For one thing, enforcement officers don't have quotas. While it's true that in "every block you're going to find somebody who's in violation of something," parking officers are more interested in giving out what Coelho calls "quality tickets," tickets that address a real problem, be it an illegally parked car that's blocking rush-hour traffic, or a vehicle at a meter that's definitely expired.

Which brings up another misconception: parking cops don't sit on meters, waiting for them to expire. "There's just over 7,200 meters in the city of Vancouver and if one's about to expire we just keep on walking because the next one's only about 20 feet away."

'Coffee's going to cost 40 bucks'

Parking officers have to learn to use common sense and good judgment. When he saw a vehicle parked in a no-stopping zone, for example, Coelho says he would always investigate the situation before writing a ticket.

"If buddy stops his car in the no stopping to run into Starbucks and get his vente, well that coffee's going to cost him about 40 bucks. But if I walk up to the vehicle and a mom is leaning over and her child is bent over and throwing up, the likelihood of me issuing a ticket is very, very slim."

Much of the job involves negotiating. Officers often respond to calls that arise from arguments between neighbours. Rather than write a ticket, the officer will attempt to work out a settlement.
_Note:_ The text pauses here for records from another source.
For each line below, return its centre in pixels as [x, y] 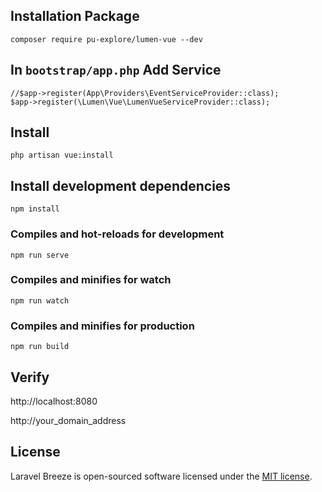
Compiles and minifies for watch [91, 280]
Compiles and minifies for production [102, 326]
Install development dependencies [121, 185]
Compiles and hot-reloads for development [117, 234]
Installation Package [75, 16]
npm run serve [40, 255]
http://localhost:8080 [54, 401]
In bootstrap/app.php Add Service [116, 70]
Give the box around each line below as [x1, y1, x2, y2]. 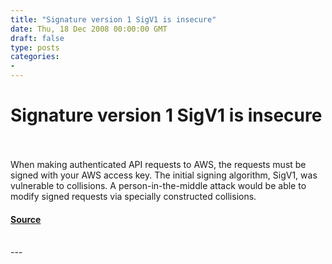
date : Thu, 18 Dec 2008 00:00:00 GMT [10, 24, 168, 34]
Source [10, 213, 42, 225]
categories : [10, 52, 60, 62]
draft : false [10, 33, 65, 43]
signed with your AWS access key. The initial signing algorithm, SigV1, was [10, 169, 318, 181]
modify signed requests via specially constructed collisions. [10, 190, 257, 202]
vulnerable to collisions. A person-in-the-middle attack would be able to [10, 179, 307, 191]
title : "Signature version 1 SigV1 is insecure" [10, 14, 217, 25]
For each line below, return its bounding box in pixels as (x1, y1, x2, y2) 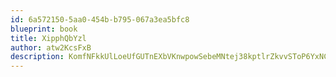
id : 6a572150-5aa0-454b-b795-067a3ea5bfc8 (10, 14, 190, 25)
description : (10, 52, 65, 62)
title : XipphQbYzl (10, 33, 87, 43)
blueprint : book (10, 24, 78, 34)
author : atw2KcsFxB (10, 42, 92, 53)
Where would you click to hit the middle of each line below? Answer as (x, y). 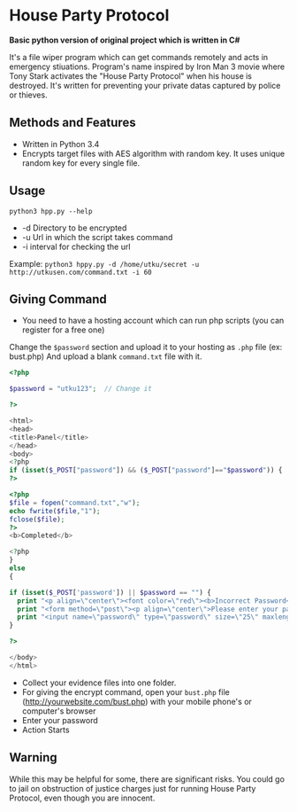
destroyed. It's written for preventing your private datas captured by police (145, 85)
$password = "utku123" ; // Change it (80, 389)
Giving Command (58, 299)
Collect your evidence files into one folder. (99, 683)
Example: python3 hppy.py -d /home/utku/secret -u (104, 263)
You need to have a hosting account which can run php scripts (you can (153, 321)
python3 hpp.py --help (51, 211)
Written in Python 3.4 (61, 144)
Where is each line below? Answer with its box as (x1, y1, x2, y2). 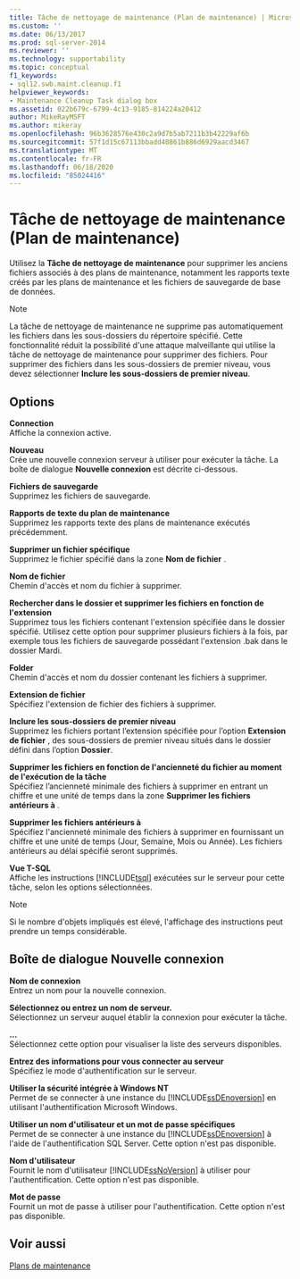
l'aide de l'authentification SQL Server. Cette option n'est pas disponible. (9, 1138, 277, 1149)
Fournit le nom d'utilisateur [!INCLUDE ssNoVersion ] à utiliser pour (9, 1165, 252, 1175)
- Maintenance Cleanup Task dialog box (9, 96, 158, 105)
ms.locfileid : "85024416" (9, 171, 105, 180)
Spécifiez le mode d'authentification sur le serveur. (9, 1065, 197, 1076)
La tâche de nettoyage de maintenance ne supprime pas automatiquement (9, 321, 284, 331)
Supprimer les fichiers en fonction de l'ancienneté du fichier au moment (9, 762, 283, 773)
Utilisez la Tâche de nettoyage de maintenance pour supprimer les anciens (9, 258, 288, 269)
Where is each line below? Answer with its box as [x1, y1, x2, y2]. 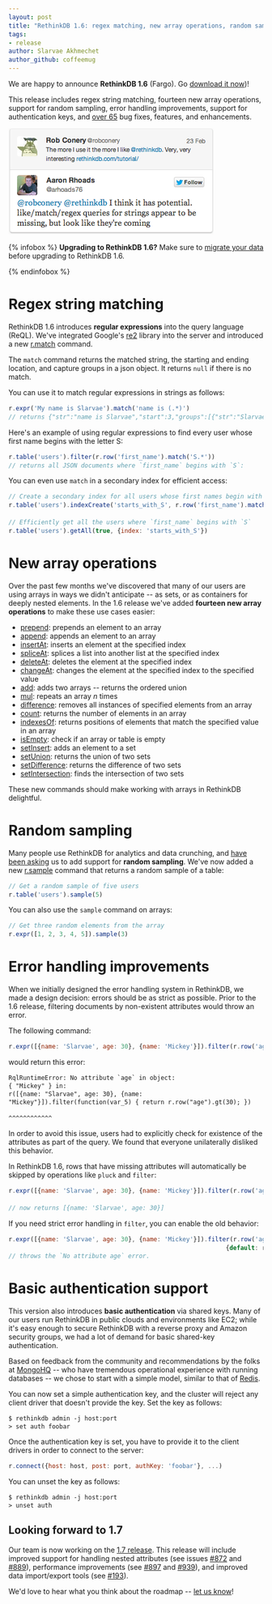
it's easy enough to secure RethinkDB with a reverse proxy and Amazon [8, 1324, 248, 1334]
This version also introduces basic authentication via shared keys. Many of [8, 1306, 261, 1316]
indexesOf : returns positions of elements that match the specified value [19, 717, 259, 726]
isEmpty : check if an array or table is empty [19, 734, 166, 744]
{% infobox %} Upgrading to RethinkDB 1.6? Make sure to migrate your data [8, 243, 264, 252]
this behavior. [8, 1146, 54, 1155]
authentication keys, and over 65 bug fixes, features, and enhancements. [8, 112, 253, 121]
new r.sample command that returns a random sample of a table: [8, 865, 224, 874]
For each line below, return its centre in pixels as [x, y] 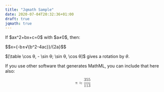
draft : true [17, 19]
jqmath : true [19, 23]
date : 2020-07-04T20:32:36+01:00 [40, 14]
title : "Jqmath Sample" [30, 10]
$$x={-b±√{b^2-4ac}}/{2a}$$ [36, 47]
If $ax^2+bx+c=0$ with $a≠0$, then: [43, 37]
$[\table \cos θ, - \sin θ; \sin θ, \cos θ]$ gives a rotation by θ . [67, 57]
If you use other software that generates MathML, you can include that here [82, 66]
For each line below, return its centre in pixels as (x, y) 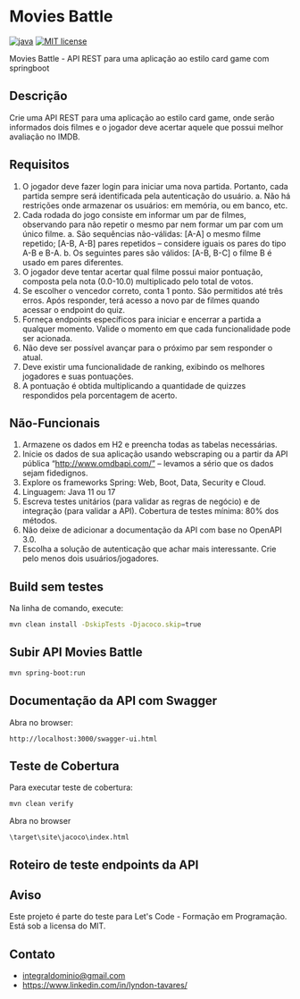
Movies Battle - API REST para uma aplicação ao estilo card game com (139, 58)
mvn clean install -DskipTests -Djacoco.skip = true (105, 625)
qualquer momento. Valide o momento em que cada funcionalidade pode (156, 329)
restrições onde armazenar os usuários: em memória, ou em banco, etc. (155, 205)
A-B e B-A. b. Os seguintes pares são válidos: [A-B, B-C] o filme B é (147, 253)
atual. (32, 357)
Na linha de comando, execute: (67, 609)
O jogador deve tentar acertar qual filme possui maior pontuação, (142, 272)
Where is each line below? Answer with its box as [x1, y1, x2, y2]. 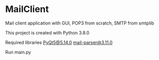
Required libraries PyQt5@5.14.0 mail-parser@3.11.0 [5, 39, 113, 45]
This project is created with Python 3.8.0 [5, 29, 90, 35]
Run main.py [5, 49, 31, 55]
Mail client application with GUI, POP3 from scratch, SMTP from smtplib [5, 20, 154, 26]

"We have people who routinely phone us every single day for the same enforcement. They're retired, a lot of them, some of them this is just what they do. It's the highlight of their day, I guess. They phone in and rat on a neighbour."
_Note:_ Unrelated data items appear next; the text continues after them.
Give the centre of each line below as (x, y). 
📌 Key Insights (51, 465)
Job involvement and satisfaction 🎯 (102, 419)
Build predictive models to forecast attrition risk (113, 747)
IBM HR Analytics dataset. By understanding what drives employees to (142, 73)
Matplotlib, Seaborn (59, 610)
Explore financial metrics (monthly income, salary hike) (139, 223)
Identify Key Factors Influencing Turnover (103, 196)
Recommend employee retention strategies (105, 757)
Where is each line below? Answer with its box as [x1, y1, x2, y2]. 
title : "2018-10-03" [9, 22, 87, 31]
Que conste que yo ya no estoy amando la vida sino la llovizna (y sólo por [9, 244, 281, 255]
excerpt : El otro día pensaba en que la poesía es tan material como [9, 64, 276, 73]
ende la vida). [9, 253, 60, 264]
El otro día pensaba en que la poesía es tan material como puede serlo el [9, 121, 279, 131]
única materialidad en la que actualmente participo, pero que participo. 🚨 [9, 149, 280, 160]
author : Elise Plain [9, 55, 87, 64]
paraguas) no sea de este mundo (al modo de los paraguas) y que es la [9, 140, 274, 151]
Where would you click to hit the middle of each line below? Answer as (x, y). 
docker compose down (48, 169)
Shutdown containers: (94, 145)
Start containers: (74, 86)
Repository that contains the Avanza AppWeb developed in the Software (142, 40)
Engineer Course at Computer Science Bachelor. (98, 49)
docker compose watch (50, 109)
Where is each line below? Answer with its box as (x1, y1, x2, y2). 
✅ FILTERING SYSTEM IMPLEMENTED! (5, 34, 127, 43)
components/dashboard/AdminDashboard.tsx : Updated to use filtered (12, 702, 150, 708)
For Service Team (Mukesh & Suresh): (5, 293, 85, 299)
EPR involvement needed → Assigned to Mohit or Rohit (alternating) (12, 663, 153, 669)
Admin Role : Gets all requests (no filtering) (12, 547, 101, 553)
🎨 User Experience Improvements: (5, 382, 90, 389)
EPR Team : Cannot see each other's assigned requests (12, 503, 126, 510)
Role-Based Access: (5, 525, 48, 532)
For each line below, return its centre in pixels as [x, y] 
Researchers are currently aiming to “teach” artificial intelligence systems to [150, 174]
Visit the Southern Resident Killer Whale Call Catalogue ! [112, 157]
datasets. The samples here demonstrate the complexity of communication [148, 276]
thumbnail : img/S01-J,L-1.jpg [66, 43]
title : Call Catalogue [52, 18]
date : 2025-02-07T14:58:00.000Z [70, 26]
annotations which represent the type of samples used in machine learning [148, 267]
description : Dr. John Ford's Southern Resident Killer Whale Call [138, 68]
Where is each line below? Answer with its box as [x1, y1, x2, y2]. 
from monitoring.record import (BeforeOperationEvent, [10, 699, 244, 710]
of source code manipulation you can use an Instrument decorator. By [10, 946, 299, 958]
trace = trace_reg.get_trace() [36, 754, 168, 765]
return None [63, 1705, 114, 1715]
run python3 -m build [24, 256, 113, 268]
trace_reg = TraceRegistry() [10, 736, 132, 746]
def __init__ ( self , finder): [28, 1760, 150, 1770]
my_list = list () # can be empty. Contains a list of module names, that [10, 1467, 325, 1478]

Parking cops also find themselves becoming involved in problems that have nothing to do with parking. Coelho and his officers have helped victims of traffic accidents, saved people dying of overdoses and broken up fights. Sometimes, he says, people who are fighting will break it up and run at the sight of a uniform - even if it's not a real police uniform.

Why 'Johnny Valve Stem'

Sometimes the job calls for quick thinking, like the incident that earned Coelho his "Johnny Valve Stem" nickname.

A few years ago, Coelho was ticketing a car parked in a bus zone at the corner of East 49th and Fraser when he heard tires squealing. He looked up in time to see a big, old car - he thinks it was an Olds Delta 88 - run a red light and plough into a van.

Everyone involved seemed to be all right apart from being a little dazed, so Coelho told them to exchange insurance information. The Olds driver replied that he didn't have a driver's licence.
 
"I said, 'Well, why are you driving this car?' He says, 'Well, I know how to drive.'"

The two drivers then began yelling at each other. The Olds driver looked like he was about to jump back into his car and take off, so Coelho radioed for the police. He was, however, still faced with the problem of how to keep the Olds driver around until the cops arrived.

While the drivers argued, Coelho slipped around to the passenger side of the Olds and cut off the valve stem of one of the tires with his Swiss Army knife. As the tire deflated and the driver's girlfriend screamed from the passenger seat that Coelho was slashing their tires, Coelho ducked around to the other side of the car and hacked off another valve stem.
 
"I said, 'I'm sorry, you're not going anywhere.'

The Olds driver grabbed Coelho by the collar and made a fist.

"I says, 'You better make it good because this is going to be worth six months off if you hit me. I'm going on WCB - I could use a vacation.'

"He just kind of throttled me a little bit. He didn't actually hit me."

The Delicate Art of Parking opens Friday, April 2 at the Fifth Avenue Cinema in Vancouver.